Zählt man die 4.300 Zivilpersonen und die rund 700 ermordeten Soldaten der Sloweniendeutschen dazu, dann sind 70.000 Deutsche aus dem ehemaligen Jugoslawien von 1941 bis 1948 dem Völkermord zum Opfer gefallen.

Die Dokumentation der Vertreibung der Deutschen aus Ost-Mitteleuropa, Band V: Das Schicksal der Deutschen in Jugoslawien, herausgegeben vom Bundesministerium für Flüchtlinge und Kriegsgeschädigte unter der Federführung von Theodor Schieder, Bonn 1961, kommt auf Verlustzahlen ähnlicher Größenordnung wie die oben angeführten.
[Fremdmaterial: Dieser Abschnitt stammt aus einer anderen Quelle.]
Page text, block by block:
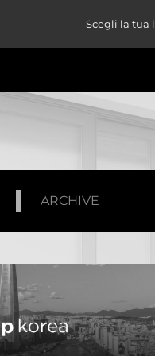
Scegli la tua
ARCHIVE
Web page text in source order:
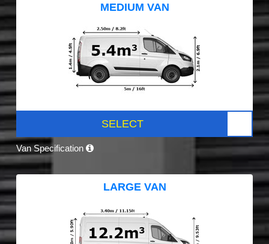
MEDIUM VAN
SELECT
Van Specification
LARGE VAN
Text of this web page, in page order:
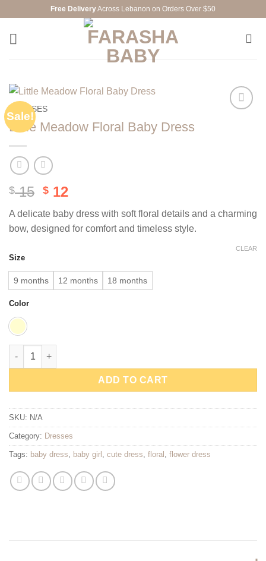
content
Free DeliveryAcross Lebanon on Orders Over $50
Sale!
DRESSES
Little Meadow Floral Baby Dress
$15 Original
was:
$ 15.
$ 12Current
is:
$ 12.
A delicate baby dress with soft floral details and a charming
bow, designed for comfort and timeless style.
Size
9 months 12 months 18 months
Color
CLEAR
Little Meadow Floral Baby Dress quantity
ADD TO CART
SKU: N/A
Category: Dresses
Tags: baby dress, baby girl , cute dress, floral , flower dress
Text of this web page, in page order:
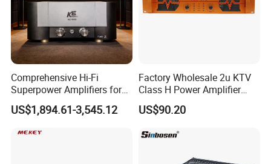
Comprehensive Hi-Fi
Superpower Amplifiers for
Superior Sound
Performance
US$1,894.61-3,545.12
Factory Wholesale 2u KTV
Class H Power Amplifier
350W*2
US$90.20
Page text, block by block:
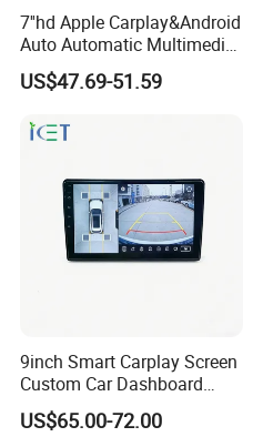
7''hd Apple Carplay&Android
Auto Automatic Multimedia
Player,Portable Car
Stereo,Wireless Touch
Link/Siri/Bluetooth/Naigati
US$47.69-51.59
9inch Smart Carplay Screen
Custom Car Dashboard
Frame for Auto Radio
Installation
US$65.00-72.00
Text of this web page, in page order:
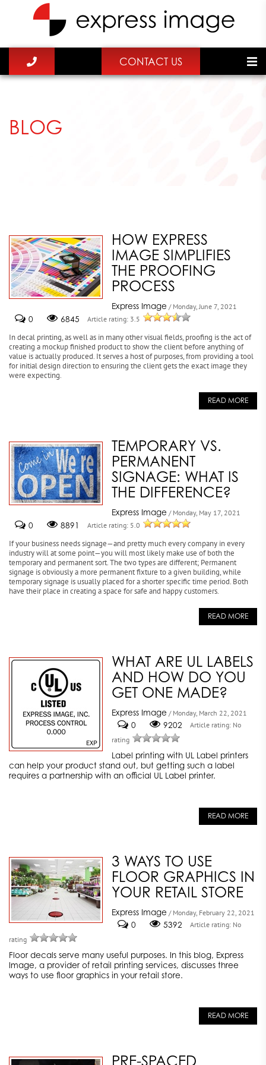
CONTACT US
BLOG
HOW EXPRESS
IMAGE SIMPLIFIES
THE PROOFING
PROCESS
Express Image / Monday, June 7, 2021
0 6845 Article rating: 3.5
In decal printing, as well as in many other visual fields, proofing is the act of
creating a mockup finished product to show the client before anything of
value is actually produced. It serves a host of purposes, from providing a tool
for initial design direction to ensuring the client gets the exact image they
were expecting.
READ MORE
TEMPORARY VS.
PERMANENT
SIGNAGE: WHAT IS
THE DIFFERENCE?
Express Image / Monday, May 17, 2021
0 8891 Article rating: 5.0
If your business needs signage—and pretty much every company in every
industry will at some point—you will most likely make use of both the
temporary and permanent sort. The two types are different; Permanent
signage is obviously a more permanent fixture to a given building, while
temporary signage is usually placed for a shorter specific time period. Both
have their place in creating a space for safe and happy customers.
READ MORE
WHAT ARE UL LABELS
AND HOW DO YOU
GET ONE MADE?
Express Image / Monday, March 22, 2021
0 9202
Article rating: No
rating
Label printing with UL Label printers
can help your product stand out, but getting such a label
requires a partnership with an official UL Label printer.
READ MORE
3 WAYS TO USE
FLOOR GRAPHICS IN
YOUR RETAIL STORE
Express Image / Monday, February 22, 2021
0 5392
Article rating: No
rating
Floor decals serve many useful purposes. In this blog, Express
Image, a provider of retail printing services, discusses three
ways to use floor graphics in your retail store.
READ MORE
PRE-SPACED

Diese Dokumentation des seinerzeitigen Bundesministeriums wird gerne als Bonner Dokumentation, gelegentlich auch als Schieder-Dokumentation, bezeichnet. Es ist ihr Verdienst, in einer überzeugenden und eindrucksvollen Weise den Beweis des vorbedachten Völkermordes an der deutschen Volksgruppe erbracht zu haben. Sie läßt jedoch in ihrer einleitenden Darstellung die Frage nach den Gründen dieses Völkermordes offen und beschuldigt überdies die Donauschwaben, in Form einer "Fünften Kolonne" während des Jugoslawienfeldzugs der Deutschen und ihrer Verbündeten im April 1941 den vorzeitigen Zusammenbruch der jugoslawischen Armee mitverursacht zu haben, eine Aussage, die der Faktenlage nicht standhält.Rum

 

Bei dem Text handelt es sich um einen Auszug aus dem Buch "Verbrechen an den Deutschen in Jugoslawien 1994–1948. Stationen eines Völkermordes", hrsg. vom Arbeitskreis Dokumentation der Donauschwäbischen Kulturstiftung, München 1998.